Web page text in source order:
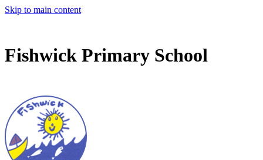
Skip to main content
Fishwick Primary School
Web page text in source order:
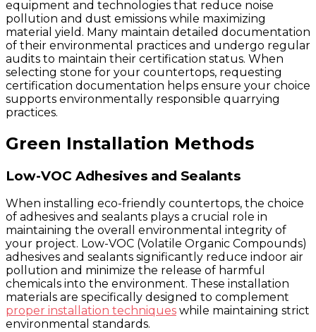
equipment and technologies that reduce noise
pollution and dust emissions while maximizing
material yield. Many maintain detailed documentation
of their environmental practices and undergo regular
audits to maintain their certification status. When
selecting stone for your countertops, requesting
certification documentation helps ensure your choice
supports environmentally responsible quarrying
practices.
Green Installation Methods
Low-VOC Adhesives and Sealants
When installing eco-friendly countertops, the choice
of adhesives and sealants plays a crucial role in
maintaining the overall environmental integrity of
your project. Low-VOC (Volatile Organic Compounds)
adhesives and sealants significantly reduce indoor air
pollution and minimize the release of harmful
chemicals into the environment. These installation
materials are specifically designed to complement
proper installation techniques while maintaining strict
environmental standards.
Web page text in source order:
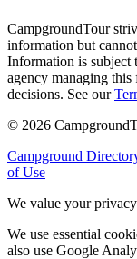
CampgroundTour
information but
Information is
agency managing
decisions. See our
© 2026
Campground
of Use
We value your privacy
We use essential
also use Google

EXERCISE DIRECTIONS ▸ Leave the images aside and retype each line of the listing above exactly.

SOLUTION FOR THIS PROBLEM ▸
Web page text in source order:
Skip to main content
Fishwick Primary School
Web page text in source order:
equipment and technologies that reduce noise
pollution and dust emissions while maximizing
material yield. Many maintain detailed documentation
of their environmental practices and undergo regular
audits to maintain their certification status. When
selecting stone for your countertops, requesting
certification documentation helps ensure your choice
supports environmentally responsible quarrying
practices.
Green Installation Methods
Low-VOC Adhesives and Sealants
When installing eco-friendly countertops, the choice
of adhesives and sealants plays a crucial role in
maintaining the overall environmental integrity of
your project. Low-VOC (Volatile Organic Compounds)
adhesives and sealants significantly reduce indoor air
pollution and minimize the release of harmful
chemicals into the environment. These installation
materials are specifically designed to complement
proper installation techniques while maintaining strict
environmental standards.
Web page text in source order:
CampgroundTour
information but
Information is
agency managing
decisions. See our
© 2026
Campground
of Use
We value your privacy
We use essential
also use Google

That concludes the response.